Here is an iterative example of a procedure computing the fibonacci sequence in SICP. The idea is:
(define (fib n)
(fib-iter 1 0 n))
(define (fib-iter a b count)
(if (= count 0)
b
(fib-iter (+ a b) a (- count 1))))
Looking at it deeper, I don't understand why continuing the computation towards fib(n+1) is necessary. I found we could have written.
;; a and b are first and second integers respectively
;; in the recursive call, b would be replaced by a+b because it is the next number in the sequence
;; so now a will be replaced by the previous value of b because it is the previous value.
(define (fib2 n)
(fib-iter 1 0 n))
(define (fib-iter a b count)
(if (= count 0)
b
(fib-iter b (+ a b) (- count 1))))
Now, I really think the first example, the one continuing up to n+1 is really redundant. I don't understand why is that necessary. What's wrong with my proposed iterative example?
Bot procedures produce correct result.
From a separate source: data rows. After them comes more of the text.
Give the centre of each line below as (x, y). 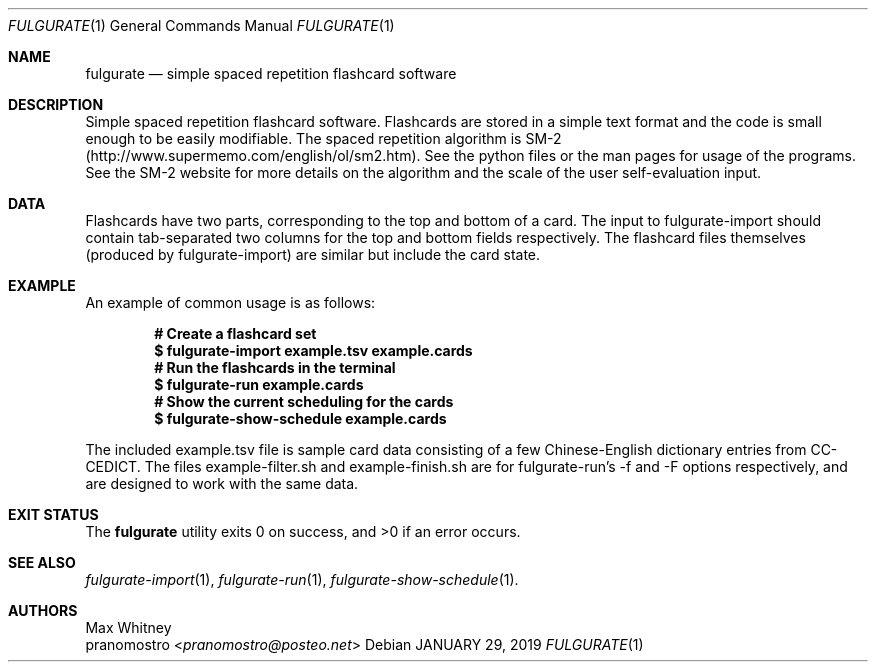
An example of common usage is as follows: (230, 302)
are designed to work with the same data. (222, 483)
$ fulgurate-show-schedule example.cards (300, 418)
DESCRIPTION (56, 104)
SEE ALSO (42, 562)
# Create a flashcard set (235, 333)
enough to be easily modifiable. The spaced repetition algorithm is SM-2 (323, 138)
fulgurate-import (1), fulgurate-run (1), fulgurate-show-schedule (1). (302, 579)
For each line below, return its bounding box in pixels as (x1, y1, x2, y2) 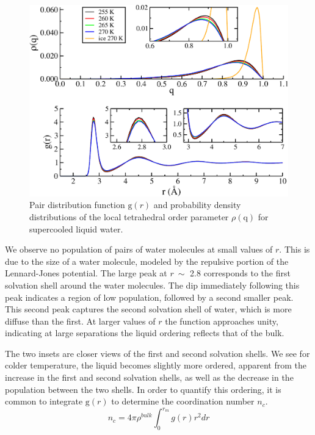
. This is (279, 243, 310, 256)
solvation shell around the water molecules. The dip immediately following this (5, 278, 300, 291)
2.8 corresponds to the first (190, 267, 291, 279)
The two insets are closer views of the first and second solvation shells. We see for (5, 347, 310, 359)
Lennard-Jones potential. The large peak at (5, 267, 167, 279)
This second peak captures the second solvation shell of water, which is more (5, 303, 292, 315)
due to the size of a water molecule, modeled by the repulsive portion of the (5, 254, 289, 267)
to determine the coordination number (111, 395, 255, 408)
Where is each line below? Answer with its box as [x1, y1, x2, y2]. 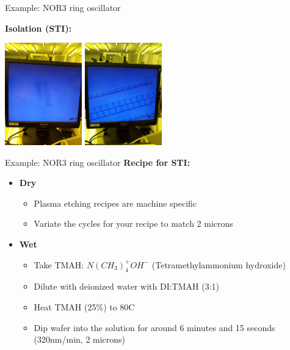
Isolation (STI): [5, 21, 72, 34]
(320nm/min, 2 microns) [34, 333, 126, 346]
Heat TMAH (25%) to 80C [34, 301, 135, 313]
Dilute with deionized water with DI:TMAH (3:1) [34, 280, 219, 293]
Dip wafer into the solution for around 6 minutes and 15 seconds [34, 321, 275, 334]
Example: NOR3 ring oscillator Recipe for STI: [5, 155, 190, 168]
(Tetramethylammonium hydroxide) [151, 258, 286, 271]
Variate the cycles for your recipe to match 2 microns [34, 217, 233, 230]
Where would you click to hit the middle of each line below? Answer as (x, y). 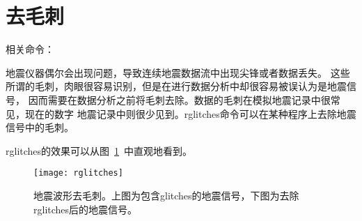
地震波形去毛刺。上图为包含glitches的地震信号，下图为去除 (166, 195)
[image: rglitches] (78, 173)
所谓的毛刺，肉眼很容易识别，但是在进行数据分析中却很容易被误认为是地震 (176, 86)
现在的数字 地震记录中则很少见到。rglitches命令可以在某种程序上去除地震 (190, 113)
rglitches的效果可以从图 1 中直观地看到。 (99, 150)
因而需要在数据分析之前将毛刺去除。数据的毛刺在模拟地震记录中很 (179, 99)
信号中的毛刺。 (40, 127)
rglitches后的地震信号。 (86, 209)
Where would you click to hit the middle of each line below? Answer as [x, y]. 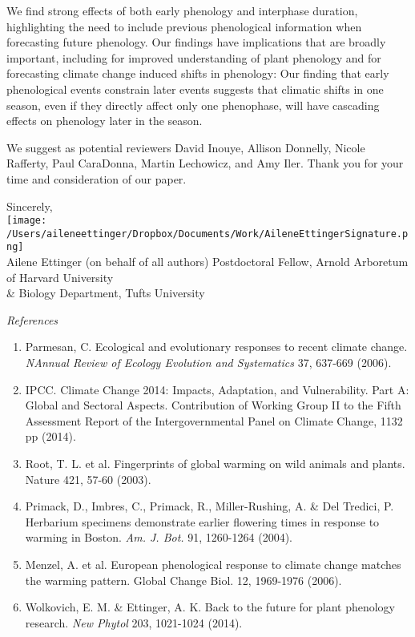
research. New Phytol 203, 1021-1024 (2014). [134, 622]
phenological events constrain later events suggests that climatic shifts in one [195, 89]
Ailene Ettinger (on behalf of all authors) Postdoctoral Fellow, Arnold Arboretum [207, 262]
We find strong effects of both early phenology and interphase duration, [182, 10]
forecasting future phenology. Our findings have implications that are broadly [196, 42]
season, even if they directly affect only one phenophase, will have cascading [193, 105]
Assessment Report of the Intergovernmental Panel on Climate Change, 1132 [214, 420]
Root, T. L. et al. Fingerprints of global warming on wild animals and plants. [215, 464]
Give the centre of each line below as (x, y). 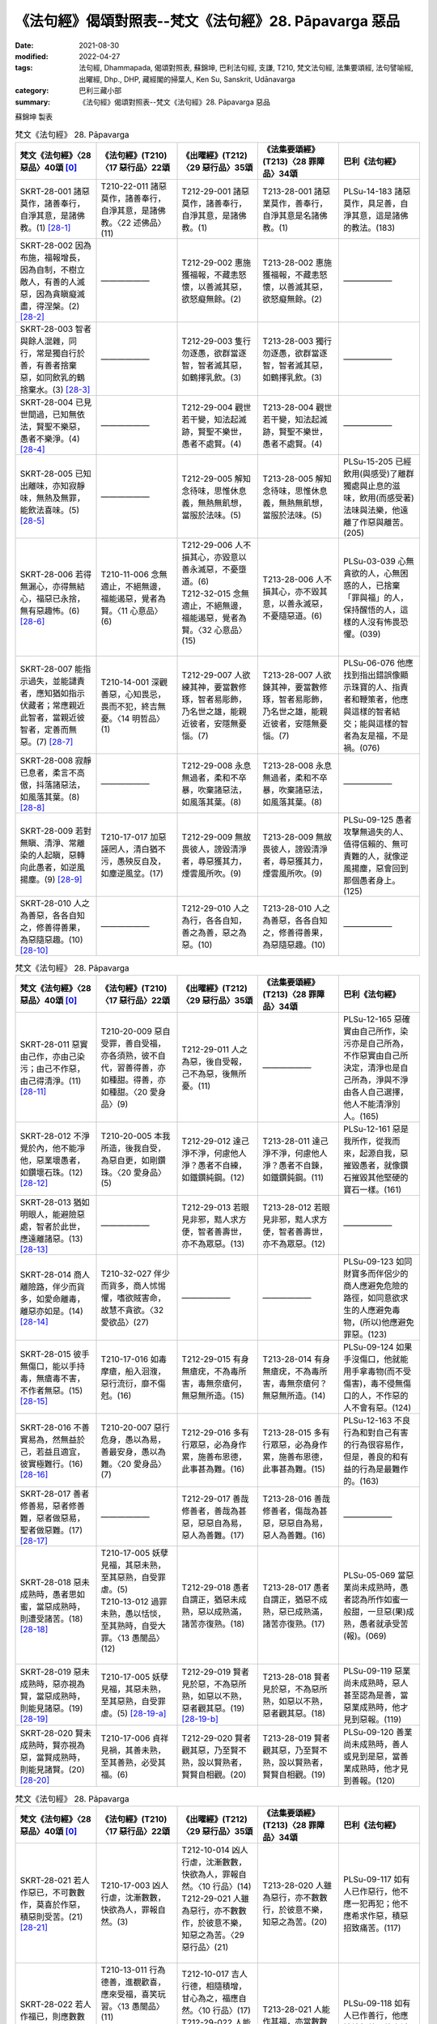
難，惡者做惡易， (52, 1518)
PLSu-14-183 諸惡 (377, 191)
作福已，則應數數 (52, 2017)
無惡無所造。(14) (294, 1396)
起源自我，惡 (384, 1154)
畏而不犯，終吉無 (133, 706)
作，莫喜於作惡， (52, 1905)
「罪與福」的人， (375, 597)
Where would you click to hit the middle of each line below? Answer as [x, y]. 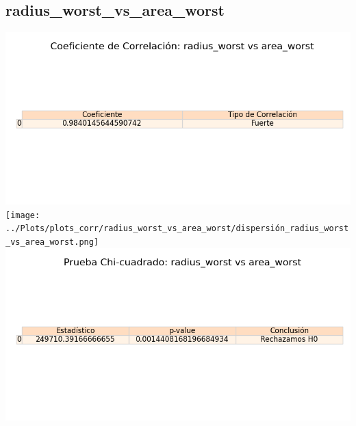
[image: [23, 215]
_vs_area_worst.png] [52, 242]
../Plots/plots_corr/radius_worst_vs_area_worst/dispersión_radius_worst [177, 229]
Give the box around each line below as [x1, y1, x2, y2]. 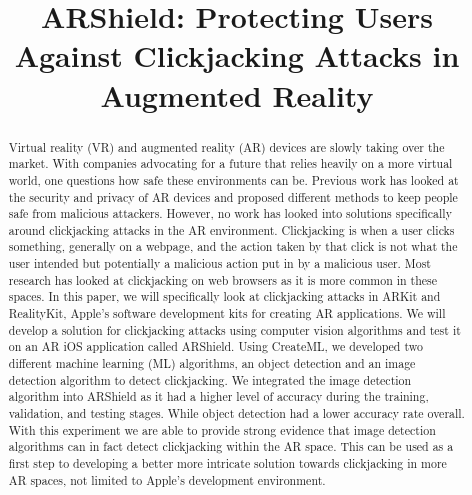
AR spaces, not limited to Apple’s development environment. [8, 471, 326, 488]
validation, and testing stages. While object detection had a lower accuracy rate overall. [8, 405, 465, 422]
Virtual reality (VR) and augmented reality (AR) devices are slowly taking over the [8, 138, 445, 155]
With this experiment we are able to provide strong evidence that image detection [8, 421, 436, 438]
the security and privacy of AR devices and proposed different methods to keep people [8, 188, 458, 205]
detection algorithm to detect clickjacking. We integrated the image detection [8, 371, 412, 388]
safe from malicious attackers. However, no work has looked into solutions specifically [8, 205, 452, 222]
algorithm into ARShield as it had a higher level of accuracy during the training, [8, 388, 429, 405]
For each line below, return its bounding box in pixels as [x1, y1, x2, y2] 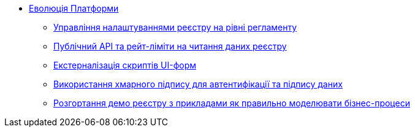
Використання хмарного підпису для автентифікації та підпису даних [53, 79, 343, 89]
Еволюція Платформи [29, 3, 119, 13]
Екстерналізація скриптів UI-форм [53, 60, 197, 70]
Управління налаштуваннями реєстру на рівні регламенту [53, 22, 297, 32]
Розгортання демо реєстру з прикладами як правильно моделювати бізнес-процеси [53, 98, 410, 108]
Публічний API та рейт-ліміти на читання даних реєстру [53, 41, 287, 51]
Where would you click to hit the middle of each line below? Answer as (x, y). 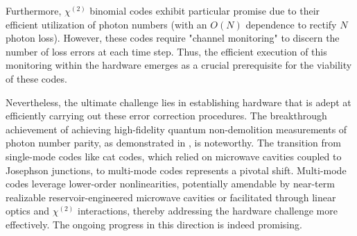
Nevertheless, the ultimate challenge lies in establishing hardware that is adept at (178, 102)
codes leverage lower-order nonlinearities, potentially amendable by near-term (170, 184)
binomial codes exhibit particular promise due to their (205, 10)
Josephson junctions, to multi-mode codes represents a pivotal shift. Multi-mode (176, 170)
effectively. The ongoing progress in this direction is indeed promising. (154, 224)
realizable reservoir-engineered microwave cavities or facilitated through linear (171, 197)
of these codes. (36, 78)
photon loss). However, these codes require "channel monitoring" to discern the (173, 38)
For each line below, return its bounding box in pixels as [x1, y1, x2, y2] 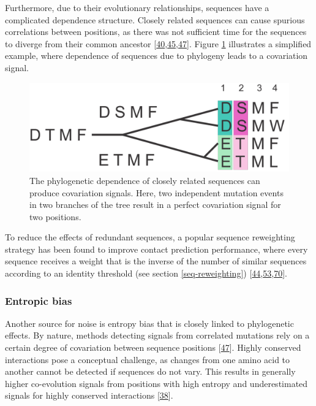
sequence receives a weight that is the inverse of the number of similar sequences [5, 255, 307, 267]
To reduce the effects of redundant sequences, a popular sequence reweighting [5, 231, 295, 243]
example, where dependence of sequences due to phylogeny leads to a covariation [5, 49, 308, 62]
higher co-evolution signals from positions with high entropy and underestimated [5, 377, 308, 389]
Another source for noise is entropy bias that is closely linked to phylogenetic [5, 316, 294, 329]
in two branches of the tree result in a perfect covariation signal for [29, 198, 281, 211]
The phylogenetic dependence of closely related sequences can [29, 174, 260, 186]
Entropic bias [5, 293, 72, 308]
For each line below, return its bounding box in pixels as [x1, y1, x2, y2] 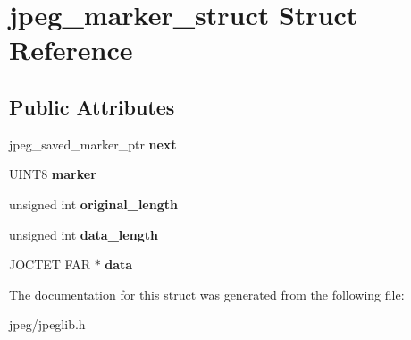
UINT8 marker [9, 165, 96, 183]
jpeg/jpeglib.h [9, 315, 86, 334]
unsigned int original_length [9, 194, 178, 213]
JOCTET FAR [9, 255, 90, 274]
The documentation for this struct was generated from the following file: [9, 285, 405, 303]
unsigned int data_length [9, 225, 158, 243]
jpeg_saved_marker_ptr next [9, 134, 177, 153]
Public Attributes [9, 92, 175, 120]
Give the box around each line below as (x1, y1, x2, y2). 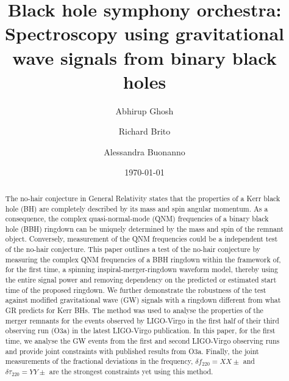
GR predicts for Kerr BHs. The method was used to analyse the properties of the (5, 305, 263, 316)
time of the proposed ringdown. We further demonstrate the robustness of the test (5, 284, 266, 295)
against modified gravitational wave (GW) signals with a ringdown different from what (5, 295, 281, 305)
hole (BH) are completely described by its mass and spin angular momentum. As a (5, 203, 268, 213)
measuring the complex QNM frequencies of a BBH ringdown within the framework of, (5, 254, 281, 264)
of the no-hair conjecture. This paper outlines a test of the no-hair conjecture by (5, 244, 260, 254)
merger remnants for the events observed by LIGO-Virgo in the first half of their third (5, 315, 279, 325)
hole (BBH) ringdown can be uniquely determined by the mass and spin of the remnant (5, 223, 284, 234)
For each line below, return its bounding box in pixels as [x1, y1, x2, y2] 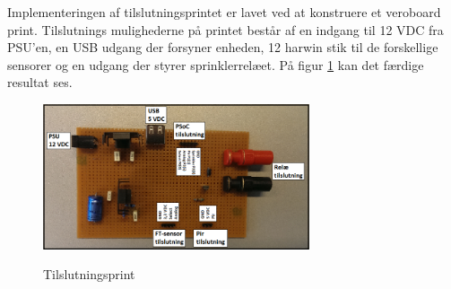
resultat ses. [7, 73, 73, 92]
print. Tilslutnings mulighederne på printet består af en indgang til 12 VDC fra [7, 20, 444, 39]
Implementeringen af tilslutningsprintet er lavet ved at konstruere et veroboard [7, 3, 441, 21]
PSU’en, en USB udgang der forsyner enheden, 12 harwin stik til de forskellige [7, 38, 438, 57]
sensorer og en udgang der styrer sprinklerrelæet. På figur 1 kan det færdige [7, 55, 424, 74]
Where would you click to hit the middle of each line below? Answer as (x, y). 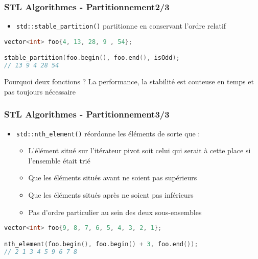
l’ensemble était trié (59, 160)
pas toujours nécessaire (40, 91)
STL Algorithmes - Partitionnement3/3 (87, 114)
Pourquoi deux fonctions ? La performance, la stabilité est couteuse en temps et (129, 81)
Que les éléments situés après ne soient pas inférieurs (111, 195)
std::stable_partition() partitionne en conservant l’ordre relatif (121, 26)
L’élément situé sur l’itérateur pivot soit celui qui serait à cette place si (139, 150)
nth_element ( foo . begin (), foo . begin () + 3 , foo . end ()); (101, 244)
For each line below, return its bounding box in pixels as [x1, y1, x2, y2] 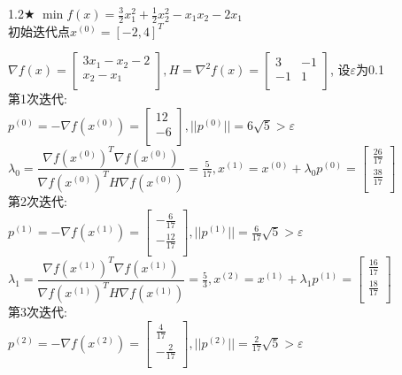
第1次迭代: [8, 89, 67, 108]
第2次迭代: [8, 191, 67, 210]
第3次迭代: [8, 302, 67, 321]
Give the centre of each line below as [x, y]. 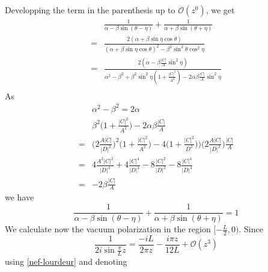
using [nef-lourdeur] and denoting [66, 261]
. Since [251, 229]
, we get [220, 10]
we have [20, 197]
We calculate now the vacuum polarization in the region [108, 229]
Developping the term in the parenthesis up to [90, 10]

However, the first one retains the relationship between a and b: a is Fib(i+1) and b is Fib(i) where i=n-count. The second method uses the first iteration to swap a and b around, thus introducing one redundant iteration. This can be seen by taking the trace of procedures:
> (define (fib n)
(fib-iter 1 0 n))
(define (fib-iter a b count)
(if (= count 0)
b
(fib-iter (+ a b) a (- count 1))))
> (trace fib-iter)
> (fib 3)
>(fib-iter 1 0 3)
>(fib-iter 1 1 2)
>(fib-iter 2 1 1)
>(fib-iter 3 2 0)
<2
2
> (define (fib-iter a b count)
(if (= count 0)
b
(fib-iter b (+ a b) (- count 1))))
> (trace fib-iter)
> (fib 3)
>(fib-iter 1 0 3)
>(fib-iter 0 1 2)
>(fib-iter 1 1 1)
>(fib-iter 1 2 0)
<2
2
What you actually want is something like this:
> (define (fib n)
(if (zero? n)
0
(fib-iter 0 1 (- n 1))))
(define (fib-iter a b count)
(if (zero? count)
b
(fib-iter b (+ a b) (- count 1))))
> (trace fib-iter)
> (fib 3)
>(fib-iter 0 1 2)
>(fib-iter 1 1 1)
>(fib-iter 1 2 0)
<2
2
Notice, there is one less iteration. However, I'm doing extra work in procedure fib.